CentiTrack: Towards Centimeter-Level Passive Gesture Tracking with Commodity WiFi
This work provides a more private, available, and reliable method for human-computer interaction through gesture awareness, which is beneficial for users without access to specialized hardware or who have privacy concerns.
This paper introduces CentiTrack, a system that achieves centimeter-level passive gesture tracking using only three off-the-shelf WiFi devices. It addresses the limitations of prior work by denoising Channel State Information (CSI) and employing PCA and MUSIC algorithms to estimate hand positions, achieving superior accuracy, sensing range, and cost-effectiveness compared to state-of-the-art methods.

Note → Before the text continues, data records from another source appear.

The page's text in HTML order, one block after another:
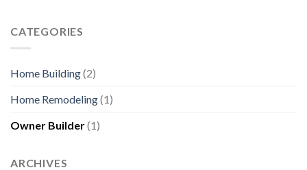
CATEGORIES
Home Building(2)
Home Remodeling(1)
Owner Builder(1)
ARCHIVES
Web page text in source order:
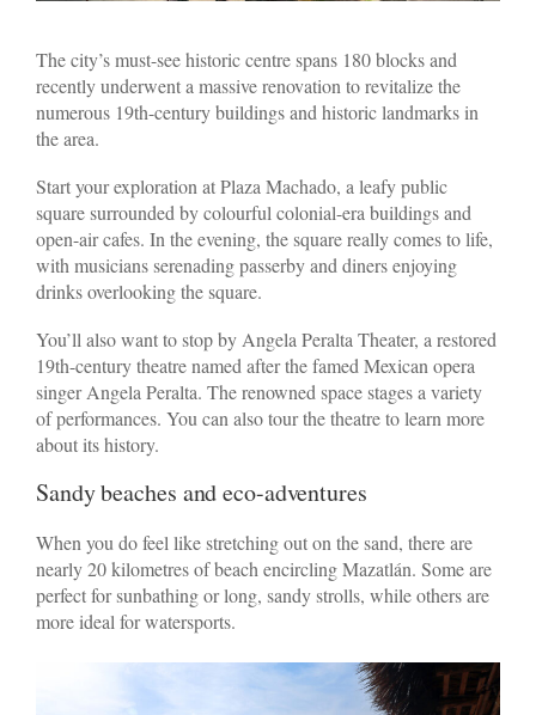
The city’s must-see historic centre spans 180 blocks and
recently underwent a massive renovation to revitalize the
numerous 19th-century buildings and historic landmarks in
the area.
Start your exploration at Plaza Machado, a leafy public
square surrounded by colourful colonial-era buildings and
open-air cafes. In the evening, the square really comes to life,
with musicians serenading passerby and diners enjoying
drinks overlooking the square.
You’ll also want to stop by Angela Peralta Theater, a restored
19th-century theatre named after the famed Mexican opera
singer Angela Peralta. The renowned space stages a variety
of performances. You can also tour the theatre to learn more
about its history.
Sandy beaches and eco-adventures
When you do feel like stretching out on the sand, there are
nearly 20 kilometres of beach encircling Mazatlán. Some are
perfect for sunbathing or long, sandy strolls, while others are
more ideal for watersports.
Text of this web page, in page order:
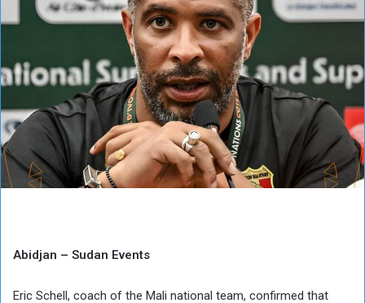
Abidjan – Sudan Events
Eric Schell, coach of the Mali national team, confirmed that
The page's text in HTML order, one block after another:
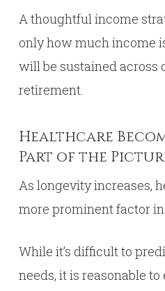
A thoughtful income
only how much income
will be sustained across
retirement.
Healthcare
Part of the
As longevity increases,
more prominent factor
While it’s difficult to
needs, it is reasonable
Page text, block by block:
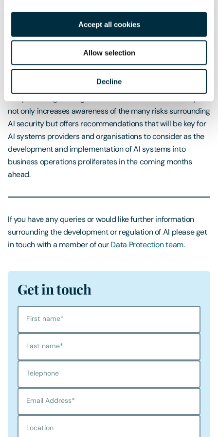
Accept all cookies
Allow selection
Decline
‘secure by design’ approach.
Whilst AI systems are becoming widely recognised as
having the potential to bring many benefits to society, they
remain subject to many novel vulnerabilities.
not only increases awareness of the many risks surrounding
AI security but offers recommendations that will be key for
AI systems providers and organisations to consider as the
development and implementation of AI systems into
business operations proliferates in the coming months
ahead.
If you have any queries or would like further information
surrounding the development or regulation of AI please get
in touch with a member of ourData Protection team.
Get in touch
First name*
Last name*
Telephone
Email Address*
Location
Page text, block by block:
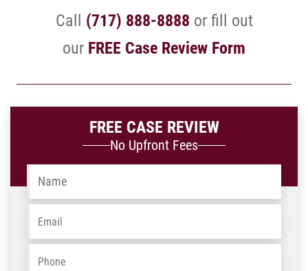
Call (717) 888-8888 or fill out
our FREE Case Review Form
FREE CASE REVIEW
No Upfront Fees
Name
Email
Phone
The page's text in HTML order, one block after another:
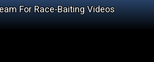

Gesture awareness plays a crucial role in promoting human-computer interface. Previous works either depend on customized hardware or need a priori learning of wireless signal patterns, facing downsides in terms of the privacy concern, availability and reliability. In this paper, we propose CentiTrack, the first centimeter-level passive gesture tracking system that works with only three commodityWiFi devices, without any extra hardware modifications or wearable sensors. To this end, we first identify the Channel State Information (CSI) measurement error sources in the physical layer process, and then denoise CSI by the complex ratio between adjacent antennas. Principal Component Analysis (PCA) is further adopted to separate the reflected signals from noises. Benchmark experiments are conducted to verify that the phase changes of denoised CSI are proportional to the length changes of dynamic path reflected off the hand. In addition, we adopt the Multiple Signal Classification (MUSIC) algorithm to estimate the Angle-of-Arrivals (AoAs) of dynamic paths, and then locate the initial position of hands with triangulation. We also propose a novel static componnets elimination algorithm for tracking correction by eliminating the components unrelated to motion. A prototype of CentiTrack is fully realized and evaluated in various real scenarios. Extensive experiments show that CentiTrack is superior in terms of tracking accuracy, sensing range and device cost, compared with the state-of-the-arts.